::: Material for the task

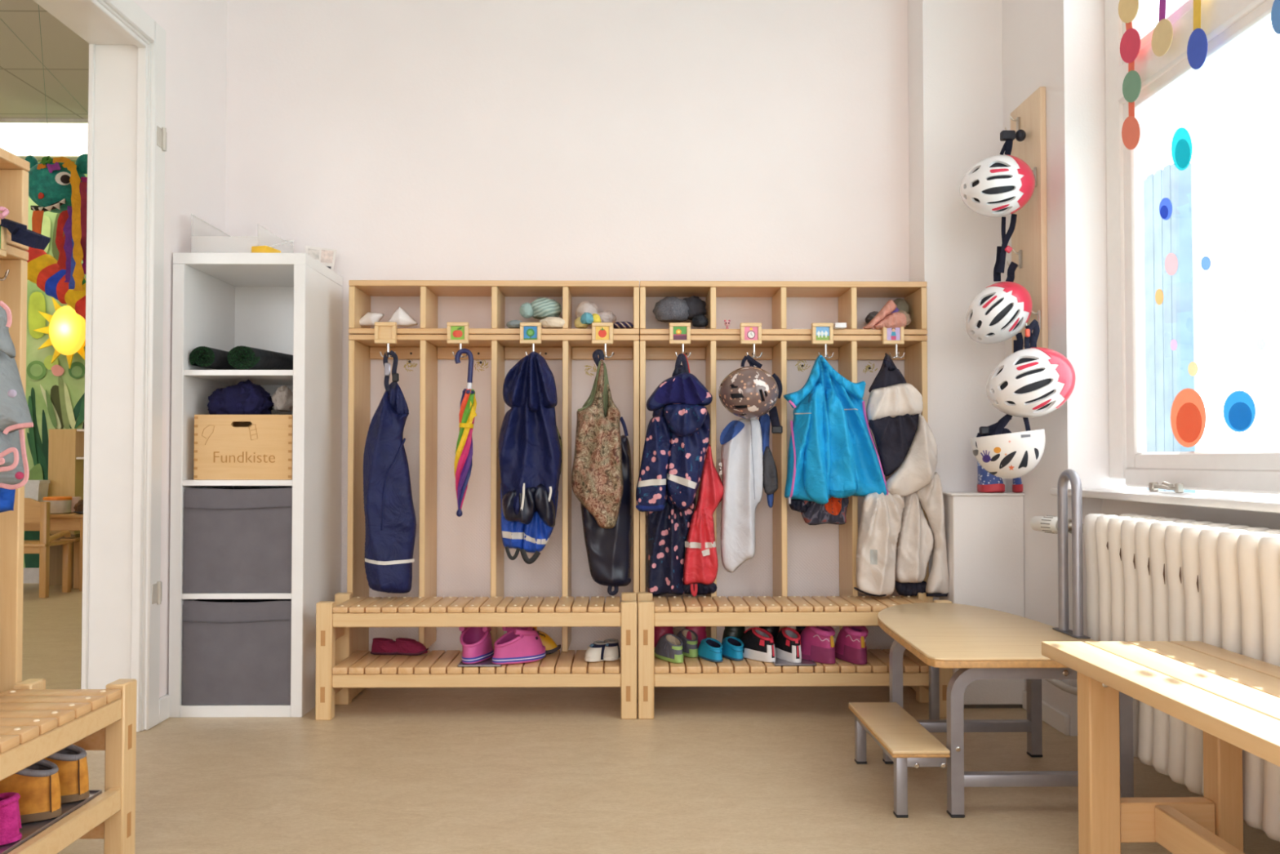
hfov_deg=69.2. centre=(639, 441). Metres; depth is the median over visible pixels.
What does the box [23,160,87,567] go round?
wall
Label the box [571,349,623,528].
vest
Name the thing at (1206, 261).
dot
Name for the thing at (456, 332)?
picture
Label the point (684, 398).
hood
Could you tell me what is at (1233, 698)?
bench
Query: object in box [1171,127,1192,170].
dot
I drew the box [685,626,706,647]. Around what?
rubber boot
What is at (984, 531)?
cabinet
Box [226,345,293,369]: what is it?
mat
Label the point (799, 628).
rubber boot
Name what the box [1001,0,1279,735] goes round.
wall
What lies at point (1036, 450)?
vent
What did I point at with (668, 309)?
bundle
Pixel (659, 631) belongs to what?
rubber boot
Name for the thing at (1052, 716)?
baseboard
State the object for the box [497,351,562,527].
jacket
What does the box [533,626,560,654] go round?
rubber boot
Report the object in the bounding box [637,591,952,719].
bench
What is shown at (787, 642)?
trainer
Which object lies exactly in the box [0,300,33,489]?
jacket
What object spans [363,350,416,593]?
rain dungarees
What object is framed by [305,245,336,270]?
card
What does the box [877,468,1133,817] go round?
table
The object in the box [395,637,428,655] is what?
slipper
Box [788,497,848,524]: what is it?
trousers
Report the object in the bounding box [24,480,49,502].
bin
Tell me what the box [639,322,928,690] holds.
coat rack
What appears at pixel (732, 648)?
slipper
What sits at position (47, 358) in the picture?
flower
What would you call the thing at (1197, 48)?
garland
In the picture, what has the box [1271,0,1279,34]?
dot
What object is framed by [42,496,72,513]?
tub
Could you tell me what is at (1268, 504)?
window sill
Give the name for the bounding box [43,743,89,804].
boot
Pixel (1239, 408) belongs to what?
dot
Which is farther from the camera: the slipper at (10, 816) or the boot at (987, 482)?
the boot at (987, 482)
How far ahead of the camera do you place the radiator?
1.98 m
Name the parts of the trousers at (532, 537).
trouser leg, trouser leg
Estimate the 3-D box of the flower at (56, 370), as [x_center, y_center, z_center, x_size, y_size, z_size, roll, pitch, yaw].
[-3.858,-0.469,6.148,0.085,0.077,0.001,0,-1,-1]
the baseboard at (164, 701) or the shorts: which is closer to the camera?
the shorts
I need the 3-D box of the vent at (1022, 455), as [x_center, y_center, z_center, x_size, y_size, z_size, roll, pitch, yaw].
[1.102,0.052,2.663,0.024,0.053,0.026,0,-1,-1]
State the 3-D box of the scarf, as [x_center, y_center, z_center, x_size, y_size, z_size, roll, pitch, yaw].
[-0.295,-0.405,3.165,0.097,0.039,0.062,0,-1,-1]
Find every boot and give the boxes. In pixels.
[0,759,61,823]
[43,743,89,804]
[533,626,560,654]
[653,625,673,648]
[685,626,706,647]
[721,626,745,641]
[759,626,779,641]
[795,626,806,634]
[800,626,835,663]
[834,626,868,664]
[977,461,1004,492]
[1012,476,1022,492]
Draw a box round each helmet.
[718,354,782,433]
[959,129,1035,281]
[964,261,1032,352]
[969,415,1045,478]
[986,319,1075,435]
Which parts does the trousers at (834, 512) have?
orange panel
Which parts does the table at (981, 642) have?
leg, leg frame, leg frame, handrail, mount plate
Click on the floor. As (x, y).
(715, 770)
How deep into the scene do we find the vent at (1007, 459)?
2.67 m
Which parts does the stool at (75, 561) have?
seat, leg, leg
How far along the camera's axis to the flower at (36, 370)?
6.15 m
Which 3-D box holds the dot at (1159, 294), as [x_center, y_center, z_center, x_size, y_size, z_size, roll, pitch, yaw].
[1.412,-0.392,2.522,0.001,0.044,0.038,0,-1,-1]
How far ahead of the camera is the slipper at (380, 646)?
3.08 m
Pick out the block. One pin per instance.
(258, 249)
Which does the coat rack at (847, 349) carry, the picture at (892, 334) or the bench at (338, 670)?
the picture at (892, 334)
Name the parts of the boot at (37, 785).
heel panel
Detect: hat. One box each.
[359,311,385,326]
[387,306,418,326]
[519,297,561,319]
[862,299,906,328]
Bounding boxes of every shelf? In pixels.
[0,147,30,250]
[348,280,639,334]
[639,280,927,337]
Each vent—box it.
[991,453,999,461]
[999,450,1016,468]
[1017,450,1027,468]
[1034,448,1039,459]
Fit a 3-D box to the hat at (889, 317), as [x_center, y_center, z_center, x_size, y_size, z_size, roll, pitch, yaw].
[0.834,-0.432,3.148,0.146,0.103,0.058,0,-1,-1]
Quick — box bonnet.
[575,300,616,322]
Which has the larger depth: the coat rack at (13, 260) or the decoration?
the decoration
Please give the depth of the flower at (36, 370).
6.15 m
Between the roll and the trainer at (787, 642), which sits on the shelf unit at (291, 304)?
the roll
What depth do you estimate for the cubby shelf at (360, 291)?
3.15 m
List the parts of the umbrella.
handle
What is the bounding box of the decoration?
[1143,163,1195,493]
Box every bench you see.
[0,678,137,853]
[315,591,636,719]
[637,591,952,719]
[1041,640,1279,853]
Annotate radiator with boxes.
[1030,513,1279,841]
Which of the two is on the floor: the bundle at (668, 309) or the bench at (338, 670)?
the bench at (338, 670)
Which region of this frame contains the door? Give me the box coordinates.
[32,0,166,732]
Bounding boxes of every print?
[7,389,17,397]
[14,471,24,479]
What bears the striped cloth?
on the cubby shelf at (360, 291)
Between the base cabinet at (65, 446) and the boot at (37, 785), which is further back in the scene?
the base cabinet at (65, 446)
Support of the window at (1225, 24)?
in the wall at (1059, 46)
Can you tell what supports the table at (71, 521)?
on the floor
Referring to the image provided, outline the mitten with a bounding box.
[506,320,522,328]
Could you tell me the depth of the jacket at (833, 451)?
3.04 m
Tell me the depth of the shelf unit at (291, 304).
2.94 m
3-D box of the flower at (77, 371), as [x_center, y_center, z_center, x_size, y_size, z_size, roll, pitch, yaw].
[-3.732,-0.463,6.151,0.071,0.072,0.001,0,-1,-1]
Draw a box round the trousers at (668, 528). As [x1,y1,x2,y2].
[646,491,716,595]
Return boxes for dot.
[1155,288,1163,305]
[1159,197,1172,220]
[1164,253,1177,275]
[1170,339,1177,350]
[1170,387,1205,447]
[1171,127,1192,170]
[1187,361,1197,376]
[1200,256,1210,270]
[1222,390,1255,431]
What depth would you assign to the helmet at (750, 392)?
2.98 m
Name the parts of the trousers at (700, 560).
trouser leg, trouser leg
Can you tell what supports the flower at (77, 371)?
on the wall at (55, 392)
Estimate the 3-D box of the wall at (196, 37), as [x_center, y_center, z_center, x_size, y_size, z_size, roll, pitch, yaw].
[-1.562,-0.806,1.697,0.174,3.300,9.200,0,-1,-1]
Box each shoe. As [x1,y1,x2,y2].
[584,640,609,661]
[603,638,620,660]
[653,633,683,662]
[675,628,697,657]
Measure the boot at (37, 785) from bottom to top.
0.110 m
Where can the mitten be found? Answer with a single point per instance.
(513, 323)
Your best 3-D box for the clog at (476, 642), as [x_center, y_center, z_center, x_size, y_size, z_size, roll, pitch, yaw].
[-0.532,0.649,3.015,0.103,0.111,0.185,0,-1,-1]
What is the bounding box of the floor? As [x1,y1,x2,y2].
[22,582,1279,853]
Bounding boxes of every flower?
[26,360,46,379]
[30,364,42,376]
[44,355,58,369]
[51,364,64,376]
[68,361,84,378]
[71,365,82,376]
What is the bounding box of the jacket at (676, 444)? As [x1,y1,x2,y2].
[635,353,712,511]
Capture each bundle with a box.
[652,295,708,327]
[865,297,911,327]
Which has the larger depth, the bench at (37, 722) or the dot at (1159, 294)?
the dot at (1159, 294)
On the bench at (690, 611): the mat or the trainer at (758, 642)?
the trainer at (758, 642)
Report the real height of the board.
0.852 m
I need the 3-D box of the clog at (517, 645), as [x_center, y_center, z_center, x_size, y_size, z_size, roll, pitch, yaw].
[-0.388,0.649,2.981,0.186,0.111,0.099,1,-1,-34]
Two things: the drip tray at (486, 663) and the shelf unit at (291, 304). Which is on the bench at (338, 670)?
the drip tray at (486, 663)
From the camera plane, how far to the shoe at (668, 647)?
2.99 m
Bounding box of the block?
[251,245,280,253]
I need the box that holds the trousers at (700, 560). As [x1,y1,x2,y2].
[683,353,723,596]
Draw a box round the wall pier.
[907,0,1005,600]
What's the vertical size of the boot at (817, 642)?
0.122 m
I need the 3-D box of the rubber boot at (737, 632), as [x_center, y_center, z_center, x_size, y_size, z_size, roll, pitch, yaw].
[0.317,0.651,3.137,0.089,0.117,0.061,0,-1,-1]
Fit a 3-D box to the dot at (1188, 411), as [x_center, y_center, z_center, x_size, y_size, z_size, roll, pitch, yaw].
[1.413,-0.060,2.395,0.002,0.153,0.150,0,-1,-1]
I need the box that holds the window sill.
[1049,488,1279,513]
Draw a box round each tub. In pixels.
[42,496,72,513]
[191,213,293,247]
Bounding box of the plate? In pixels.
[73,499,83,513]
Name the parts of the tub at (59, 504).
lid
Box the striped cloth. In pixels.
[613,321,633,328]
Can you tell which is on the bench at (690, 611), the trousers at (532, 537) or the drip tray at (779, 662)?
the drip tray at (779, 662)
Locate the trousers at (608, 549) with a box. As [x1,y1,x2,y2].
[580,416,631,595]
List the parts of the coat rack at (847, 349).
rail, block frame, rail, block frame, rail, block frame, rail, block frame
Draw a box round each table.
[23,512,83,591]
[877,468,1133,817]
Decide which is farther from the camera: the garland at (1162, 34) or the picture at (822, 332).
the picture at (822, 332)
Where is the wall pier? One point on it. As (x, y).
(955, 46)
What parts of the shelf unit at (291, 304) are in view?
panel, panel, fabric drawer, fabric drawer, panel, panel, panel
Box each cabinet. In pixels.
[48,428,84,585]
[938,491,1025,707]
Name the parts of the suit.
trouser leg, panel, trouser leg
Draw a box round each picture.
[450,326,464,339]
[524,326,537,339]
[595,326,608,339]
[673,326,686,339]
[744,326,757,340]
[816,326,829,340]
[886,327,900,340]
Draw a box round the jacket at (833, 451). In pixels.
[783,355,888,504]
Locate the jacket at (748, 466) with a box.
[719,413,777,572]
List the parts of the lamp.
lamp shade
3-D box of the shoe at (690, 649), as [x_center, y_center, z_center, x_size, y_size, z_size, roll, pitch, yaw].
[0.152,0.670,3.113,0.074,0.079,0.173,0,-1,-12]
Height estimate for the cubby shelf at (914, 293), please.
0.182 m
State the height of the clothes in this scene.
0.127 m
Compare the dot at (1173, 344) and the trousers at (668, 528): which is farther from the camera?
the trousers at (668, 528)
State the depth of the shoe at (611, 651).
2.99 m
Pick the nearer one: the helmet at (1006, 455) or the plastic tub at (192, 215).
the helmet at (1006, 455)
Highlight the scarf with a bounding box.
[539,316,564,328]
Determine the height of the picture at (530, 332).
0.045 m
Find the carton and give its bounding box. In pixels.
[833,322,846,328]
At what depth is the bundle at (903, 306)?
3.26 m
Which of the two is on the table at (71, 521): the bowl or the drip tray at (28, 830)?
the bowl
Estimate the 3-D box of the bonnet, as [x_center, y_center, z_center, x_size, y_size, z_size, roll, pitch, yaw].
[-0.157,-0.457,3.283,0.146,0.084,0.094,0,-1,-1]
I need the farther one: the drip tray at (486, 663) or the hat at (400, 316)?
the hat at (400, 316)
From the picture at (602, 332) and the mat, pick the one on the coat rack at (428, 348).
the picture at (602, 332)
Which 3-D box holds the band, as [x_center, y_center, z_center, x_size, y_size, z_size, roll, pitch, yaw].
[-1.227,-0.439,1.784,0.025,0.025,0.017,0,-1,-1]
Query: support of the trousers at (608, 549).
hanging from the coat rack at (428, 348)
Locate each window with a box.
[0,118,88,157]
[1104,0,1279,494]
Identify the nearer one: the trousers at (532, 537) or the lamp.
the trousers at (532, 537)
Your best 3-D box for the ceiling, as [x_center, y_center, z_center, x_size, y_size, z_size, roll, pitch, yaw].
[-3.835,-2.002,1.642,4.372,0.070,9.100,0,-1,-1]
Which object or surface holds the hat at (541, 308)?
on the cubby shelf at (360, 291)
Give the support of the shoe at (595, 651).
on the bench at (338, 670)
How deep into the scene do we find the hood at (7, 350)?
1.61 m
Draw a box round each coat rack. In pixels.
[0,218,50,693]
[346,322,639,699]
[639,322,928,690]
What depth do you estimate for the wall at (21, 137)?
5.70 m
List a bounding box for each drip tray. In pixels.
[0,789,102,853]
[457,653,502,666]
[772,657,816,666]
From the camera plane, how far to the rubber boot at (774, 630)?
3.12 m
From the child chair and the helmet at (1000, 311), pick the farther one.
the child chair
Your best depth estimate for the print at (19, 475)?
1.64 m
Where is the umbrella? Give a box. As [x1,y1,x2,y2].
[453,348,476,516]
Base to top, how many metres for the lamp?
0.504 m
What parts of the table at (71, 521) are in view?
leg
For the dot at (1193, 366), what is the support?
attached to the window at (1225, 24)
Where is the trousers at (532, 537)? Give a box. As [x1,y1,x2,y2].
[500,482,558,564]
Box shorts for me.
[0,488,15,512]
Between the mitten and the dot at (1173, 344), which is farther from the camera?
the mitten
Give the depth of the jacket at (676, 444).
3.03 m
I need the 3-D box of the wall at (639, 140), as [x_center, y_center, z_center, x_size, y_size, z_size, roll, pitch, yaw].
[-0.056,-0.770,3.425,3.224,3.300,0.123,0,-1,-1]
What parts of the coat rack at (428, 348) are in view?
block frame, rail, block frame, rail, block frame, rail, rail, block frame
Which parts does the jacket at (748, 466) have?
panel
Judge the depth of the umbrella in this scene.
3.08 m
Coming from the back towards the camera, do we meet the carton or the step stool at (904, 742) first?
the carton
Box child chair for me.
[23,497,72,598]
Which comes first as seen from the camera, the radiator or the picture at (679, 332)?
the radiator
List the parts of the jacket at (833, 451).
zip pull
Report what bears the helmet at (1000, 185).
hanging from the board
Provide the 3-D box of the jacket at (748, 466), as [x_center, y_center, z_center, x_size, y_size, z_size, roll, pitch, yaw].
[0.366,0.172,3.099,0.200,0.538,0.073,0,-1,-7]
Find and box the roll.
[188,346,241,369]
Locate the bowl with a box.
[71,497,80,512]
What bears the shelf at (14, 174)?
on the coat rack at (13, 260)
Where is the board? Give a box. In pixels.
[1004,86,1048,353]
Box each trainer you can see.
[740,626,775,662]
[773,626,801,662]
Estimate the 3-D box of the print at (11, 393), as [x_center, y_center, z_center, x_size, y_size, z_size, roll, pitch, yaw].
[-1.075,-0.082,1.588,0.016,0.014,0.006,0,-1,-1]
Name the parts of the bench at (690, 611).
post, post, rail, rail, rail, rail, post, post
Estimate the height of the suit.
0.816 m
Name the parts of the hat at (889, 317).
crown
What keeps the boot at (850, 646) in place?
on the bench at (690, 611)
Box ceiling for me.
[0,0,88,159]
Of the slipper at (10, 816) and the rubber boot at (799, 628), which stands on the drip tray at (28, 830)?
the slipper at (10, 816)
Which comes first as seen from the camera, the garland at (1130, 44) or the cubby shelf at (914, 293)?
the garland at (1130, 44)
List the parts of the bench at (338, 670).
post, rail, rail, post, rail, rail, rail, rail, post, post
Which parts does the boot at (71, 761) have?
heel panel
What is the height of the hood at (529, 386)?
0.202 m
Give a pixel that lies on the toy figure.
(726, 323)
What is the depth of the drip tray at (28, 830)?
1.65 m
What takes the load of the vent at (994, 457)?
attached to the helmet at (1006, 455)
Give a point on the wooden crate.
(227, 446)
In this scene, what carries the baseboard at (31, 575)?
attached to the wall at (55, 392)
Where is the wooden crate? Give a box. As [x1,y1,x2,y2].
[193,414,293,479]
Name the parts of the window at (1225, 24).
sash
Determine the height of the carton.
0.017 m
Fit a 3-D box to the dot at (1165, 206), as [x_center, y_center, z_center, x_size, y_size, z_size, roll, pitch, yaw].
[1.411,-0.624,2.493,0.002,0.062,0.059,0,-1,-1]
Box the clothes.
[207,378,293,414]
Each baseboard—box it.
[23,567,39,582]
[159,693,169,723]
[1022,689,1070,735]
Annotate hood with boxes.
[0,306,15,358]
[502,351,557,412]
[646,372,712,436]
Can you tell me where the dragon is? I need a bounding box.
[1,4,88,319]
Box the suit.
[853,354,949,596]
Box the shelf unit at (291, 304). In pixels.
[168,252,342,717]
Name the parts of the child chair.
seat rail, backrest, leg, seat, armrest, leg
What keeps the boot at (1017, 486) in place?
on the cabinet at (984, 531)
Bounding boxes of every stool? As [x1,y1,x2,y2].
[60,537,79,588]
[848,702,950,817]
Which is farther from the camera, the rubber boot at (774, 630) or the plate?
the plate
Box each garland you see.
[1118,0,1141,149]
[1151,0,1173,56]
[1186,0,1207,69]
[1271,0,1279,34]
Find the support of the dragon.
hanging from the ceiling
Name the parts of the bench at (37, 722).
post, rail, rail, rail, rail, post
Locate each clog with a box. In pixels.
[458,626,493,663]
[492,626,546,664]
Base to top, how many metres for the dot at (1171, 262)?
0.061 m
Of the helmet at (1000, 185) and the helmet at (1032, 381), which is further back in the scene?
the helmet at (1000, 185)
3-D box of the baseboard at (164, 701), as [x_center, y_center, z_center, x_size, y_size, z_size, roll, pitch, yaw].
[-1.484,0.832,2.884,0.014,0.075,0.069,0,-1,-1]
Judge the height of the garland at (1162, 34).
0.335 m
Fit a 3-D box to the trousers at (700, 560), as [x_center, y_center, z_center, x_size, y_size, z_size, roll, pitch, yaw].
[0.210,0.112,3.099,0.155,0.811,0.058,0,-1,-1]
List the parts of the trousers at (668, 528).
trouser leg
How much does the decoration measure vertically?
2.300 m
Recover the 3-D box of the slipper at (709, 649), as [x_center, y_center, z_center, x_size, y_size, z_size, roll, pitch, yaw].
[0.228,0.677,3.033,0.070,0.062,0.156,0,-1,-11]
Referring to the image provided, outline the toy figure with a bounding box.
[724,320,730,328]
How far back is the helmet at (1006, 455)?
2.67 m
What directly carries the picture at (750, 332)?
on the coat rack at (847, 349)
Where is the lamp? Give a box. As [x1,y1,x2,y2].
[32,297,85,368]
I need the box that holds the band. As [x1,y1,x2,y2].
[0,206,8,219]
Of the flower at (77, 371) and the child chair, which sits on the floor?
the child chair
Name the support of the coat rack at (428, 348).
on the floor
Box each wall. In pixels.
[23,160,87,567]
[132,0,226,697]
[224,0,909,659]
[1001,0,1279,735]
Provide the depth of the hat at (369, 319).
3.20 m
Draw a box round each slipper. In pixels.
[0,791,22,845]
[370,637,398,654]
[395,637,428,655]
[697,637,722,662]
[721,635,743,660]

::::::

Print each line, exactly as written, from the one that contains "Locate each clog with a box. In pixels." to the end of the data above, with both end lines included and nothing else.

Locate each clog with a box. In pixels.
[458,626,493,663]
[492,626,546,664]
Base to top, how many metres for the dot at (1171, 262)?
0.061 m
Of the helmet at (1000, 185) and the helmet at (1032, 381), which is further back in the scene?
the helmet at (1000, 185)
3-D box of the baseboard at (164, 701), as [x_center, y_center, z_center, x_size, y_size, z_size, roll, pitch, yaw].
[-1.484,0.832,2.884,0.014,0.075,0.069,0,-1,-1]
Judge the height of the garland at (1162, 34).
0.335 m
Fit a 3-D box to the trousers at (700, 560), as [x_center, y_center, z_center, x_size, y_size, z_size, roll, pitch, yaw].
[0.210,0.112,3.099,0.155,0.811,0.058,0,-1,-1]
List the parts of the trousers at (668, 528).
trouser leg
How much does the decoration measure vertically?
2.300 m
Recover the 3-D box of the slipper at (709, 649), as [x_center, y_center, z_center, x_size, y_size, z_size, roll, pitch, yaw].
[0.228,0.677,3.033,0.070,0.062,0.156,0,-1,-11]
Referring to the image provided, outline the toy figure with a bounding box.
[724,320,730,328]
How far back is the helmet at (1006, 455)?
2.67 m
What directly carries the picture at (750, 332)?
on the coat rack at (847, 349)
Where is the lamp? Give a box. As [x1,y1,x2,y2].
[32,297,85,368]
I need the box that holds the band. As [x1,y1,x2,y2].
[0,206,8,219]
Of the flower at (77, 371) and the child chair, which sits on the floor?
the child chair
Name the support of the coat rack at (428, 348).
on the floor
Box each wall. In pixels.
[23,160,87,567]
[132,0,226,697]
[224,0,909,659]
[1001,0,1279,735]
Provide the depth of the hat at (369, 319).
3.20 m
Draw a box round each slipper. In pixels.
[0,791,22,845]
[370,637,398,654]
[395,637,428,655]
[697,637,722,662]
[721,635,743,660]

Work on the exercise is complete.